I'm thinking about upgrading my headlight's to something nice and bright like Hella's or something similar. Looking for ideas or someone who has already done this.
Thanks in advance for the input....


----------



## kgantzer (Jun 14, 2020)

On my 66, I have a conversion to the Delta H4 lights (B193C & B193CA) I acquired from AmesPerformance.com a few years ago. Much better than stock. Now Ames offers LED and Halo conversion kits too.


----------



## nick rice (Nov 10, 2014)

T3s at night aren't so cool. I just went to Auto Zone and bought Wagner halogen bulbs. Much better for night driving and all you need for a very inexpensive cost.

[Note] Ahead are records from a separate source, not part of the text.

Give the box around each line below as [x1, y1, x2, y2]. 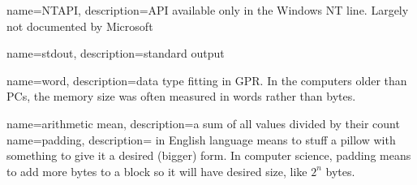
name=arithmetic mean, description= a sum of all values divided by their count [6, 114, 400, 131]
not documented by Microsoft [6, 17, 153, 34]
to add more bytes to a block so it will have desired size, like [6, 162, 307, 179]
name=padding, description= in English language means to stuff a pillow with [6, 131, 396, 148]
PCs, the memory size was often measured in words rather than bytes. [6, 88, 356, 105]
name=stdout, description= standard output [6, 45, 225, 62]
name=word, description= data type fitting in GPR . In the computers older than [6, 71, 407, 88]
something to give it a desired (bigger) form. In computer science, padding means [6, 147, 411, 164]
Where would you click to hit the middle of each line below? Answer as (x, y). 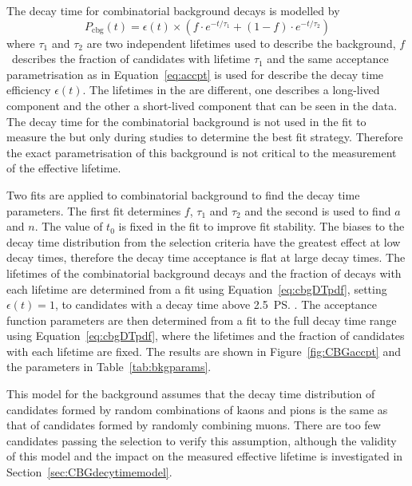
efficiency (29, 90)
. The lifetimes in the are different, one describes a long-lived (231, 90)
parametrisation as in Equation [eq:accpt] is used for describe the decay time (195, 74)
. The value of (69, 226)
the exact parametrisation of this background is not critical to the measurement (202, 152)
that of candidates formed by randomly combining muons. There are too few (194, 425)
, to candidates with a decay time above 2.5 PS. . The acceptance (216, 304)
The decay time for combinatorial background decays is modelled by (173, 10)
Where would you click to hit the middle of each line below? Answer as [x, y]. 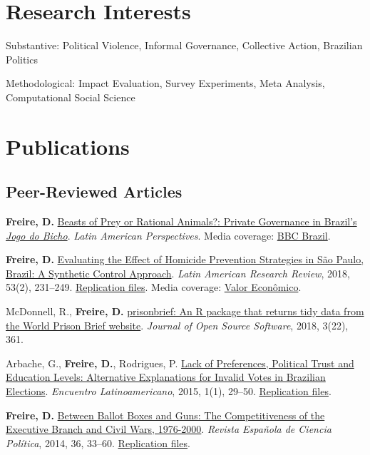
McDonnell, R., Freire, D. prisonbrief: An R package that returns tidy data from [185, 311]
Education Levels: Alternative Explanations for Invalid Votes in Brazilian [166, 377]
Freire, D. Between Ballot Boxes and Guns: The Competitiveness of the [165, 415]
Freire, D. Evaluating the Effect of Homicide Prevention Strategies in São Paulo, [185, 259]
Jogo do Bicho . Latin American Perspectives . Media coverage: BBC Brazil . [168, 235]
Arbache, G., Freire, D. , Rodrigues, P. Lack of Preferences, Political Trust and [180, 363]
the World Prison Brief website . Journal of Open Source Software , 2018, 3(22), [177, 325]
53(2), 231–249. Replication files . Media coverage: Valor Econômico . [154, 287]
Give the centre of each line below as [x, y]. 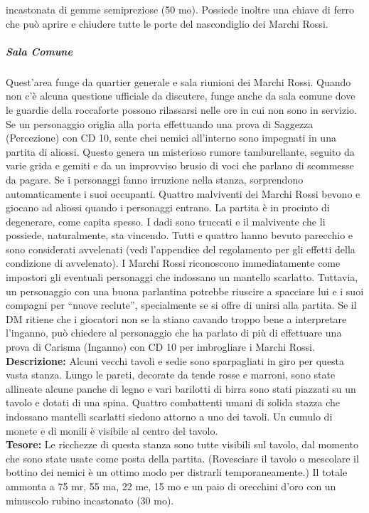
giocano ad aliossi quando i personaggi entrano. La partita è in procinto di [168, 207]
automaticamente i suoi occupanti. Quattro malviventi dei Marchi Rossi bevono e [183, 193]
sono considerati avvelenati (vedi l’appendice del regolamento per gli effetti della [181, 249]
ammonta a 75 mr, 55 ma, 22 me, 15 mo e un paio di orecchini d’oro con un [171, 486]
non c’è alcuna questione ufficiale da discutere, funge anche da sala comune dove [181, 96]
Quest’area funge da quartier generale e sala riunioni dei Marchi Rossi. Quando [178, 81]
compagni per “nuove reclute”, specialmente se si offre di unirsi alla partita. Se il [181, 305]
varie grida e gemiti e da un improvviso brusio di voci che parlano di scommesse [180, 165]

Sent from my SM-G970U using Tapatalk


----------



## GTOJUNIOR (Aug 7, 2011)

Using old/used yellow/weak T3's makes no sense if you drive your Pontiac and I do.
I was looking to maintain a stock appearance so the NEW T3's fit the bill perfectly. 

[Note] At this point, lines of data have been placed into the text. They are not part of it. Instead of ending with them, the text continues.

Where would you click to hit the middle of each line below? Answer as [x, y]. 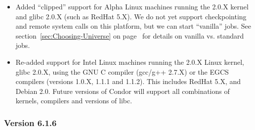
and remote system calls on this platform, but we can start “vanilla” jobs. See [133, 26]
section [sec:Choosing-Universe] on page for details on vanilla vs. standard [130, 35]
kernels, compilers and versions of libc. [74, 101]
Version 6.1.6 [30, 122]
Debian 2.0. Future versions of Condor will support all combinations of [123, 91]
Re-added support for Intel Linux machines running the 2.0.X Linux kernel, [130, 62]
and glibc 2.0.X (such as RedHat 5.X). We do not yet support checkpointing [131, 16]
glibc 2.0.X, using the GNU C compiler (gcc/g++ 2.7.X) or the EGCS [122, 71]
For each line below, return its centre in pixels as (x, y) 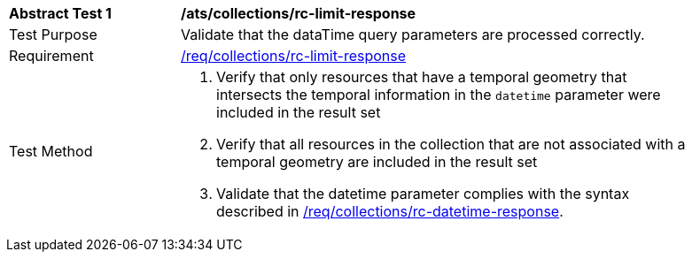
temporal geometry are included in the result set (377, 162)
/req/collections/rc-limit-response (294, 56)
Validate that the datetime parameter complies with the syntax (423, 194)
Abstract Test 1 (60, 13)
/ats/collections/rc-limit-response (299, 13)
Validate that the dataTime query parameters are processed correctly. (413, 34)
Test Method (51, 151)
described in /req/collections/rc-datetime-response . (390, 211)
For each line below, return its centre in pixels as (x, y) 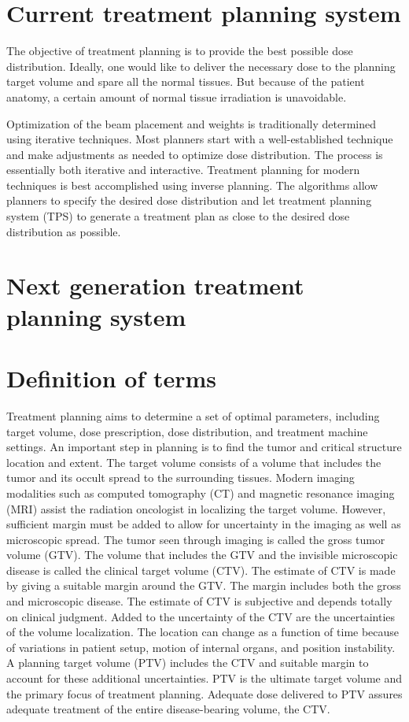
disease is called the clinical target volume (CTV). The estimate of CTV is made (201, 570)
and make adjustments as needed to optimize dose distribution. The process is (195, 154)
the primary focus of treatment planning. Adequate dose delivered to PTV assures (204, 693)
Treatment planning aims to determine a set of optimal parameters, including (193, 415)
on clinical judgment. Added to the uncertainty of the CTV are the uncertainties (201, 616)
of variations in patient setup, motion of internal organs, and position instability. (201, 647)
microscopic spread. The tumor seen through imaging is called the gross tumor (196, 539)
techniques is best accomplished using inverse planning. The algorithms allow (192, 185)
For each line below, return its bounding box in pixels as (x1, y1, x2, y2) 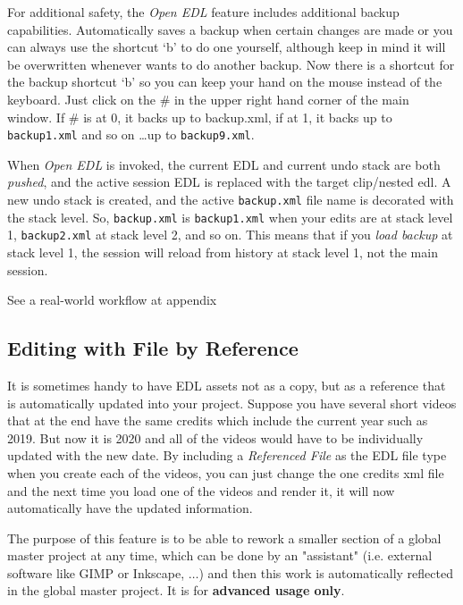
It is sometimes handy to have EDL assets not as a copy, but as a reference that (7, 375, 446, 394)
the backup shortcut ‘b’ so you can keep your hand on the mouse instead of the (7, 72, 442, 91)
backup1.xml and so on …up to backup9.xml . (7, 125, 255, 144)
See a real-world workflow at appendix (7, 290, 217, 309)
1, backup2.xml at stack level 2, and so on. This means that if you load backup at (7, 225, 453, 244)
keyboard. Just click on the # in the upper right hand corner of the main (7, 89, 409, 108)
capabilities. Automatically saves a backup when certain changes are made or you (7, 20, 453, 38)
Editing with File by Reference (7, 334, 299, 362)
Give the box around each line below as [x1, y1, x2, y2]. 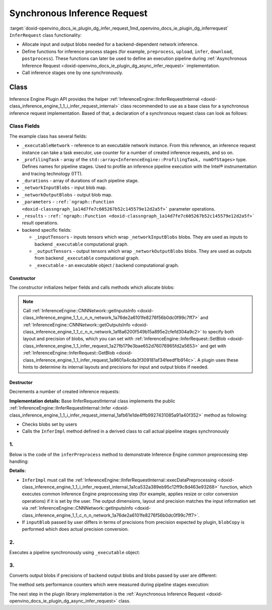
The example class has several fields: [9, 133, 88, 139]
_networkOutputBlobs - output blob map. [22, 191, 113, 197]
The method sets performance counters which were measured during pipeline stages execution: [9, 582, 210, 588]
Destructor [9, 379, 33, 385]
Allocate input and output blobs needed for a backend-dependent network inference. [22, 41, 199, 47]
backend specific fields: [22, 227, 72, 233]
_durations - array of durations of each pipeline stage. [22, 178, 139, 184]
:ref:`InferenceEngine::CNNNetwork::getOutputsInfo [23, 321, 131, 327]
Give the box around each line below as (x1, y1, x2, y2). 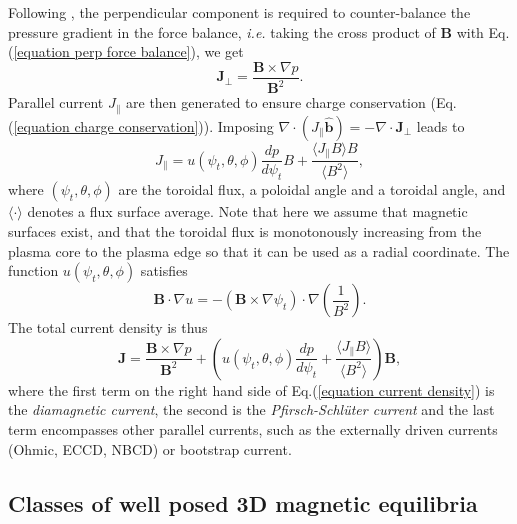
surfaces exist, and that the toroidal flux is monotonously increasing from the (8, 221, 482, 242)
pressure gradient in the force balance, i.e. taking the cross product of (8, 21, 436, 42)
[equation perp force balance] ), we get (13, 41, 244, 62)
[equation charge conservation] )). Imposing (13, 115, 274, 136)
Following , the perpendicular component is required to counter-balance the (8, 2, 471, 22)
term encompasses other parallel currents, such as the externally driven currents (8, 419, 498, 440)
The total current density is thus (8, 317, 208, 338)
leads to (416, 115, 465, 136)

Reproduction T-3 Headlight Bulbs (Sealed Beam ), Small Bulb Kits, & Fuse/Flasher Sets for Classic & Muscle Cars


Our 1960-1962 and 1963-1967 officially licensed Corvette and Chevy T3 Headlight Bulbs sets are factory correct and manufactured in the USA using original GM blueprints to look, fit, and perform equal to or better than the original bulbs. Our long-life T3 bulbs are brighter than the originals...




www.lectriclimited.com


----------



## O52 (Jan 27, 2019)

Installing relays in the headlight circuit will add a few volts to your headlights and brighten up the dash lights too. I'm using the repro T3s in my 68.


----------



## Mine'sa66 (Oct 30, 2019)

nick rice said:


> T3s at night aren't so cool. I just went to Auto Zone and bought Wagner halogen bulbs. Much better for night driving and all you need for a very inexpensive cost.
> 
> Sent from my SM-G970U using Tapatalk


This is my solution as well. Not necessarily AZ or Wagners, but just regular halogen sealed beams. 
Interesting idea @052


----------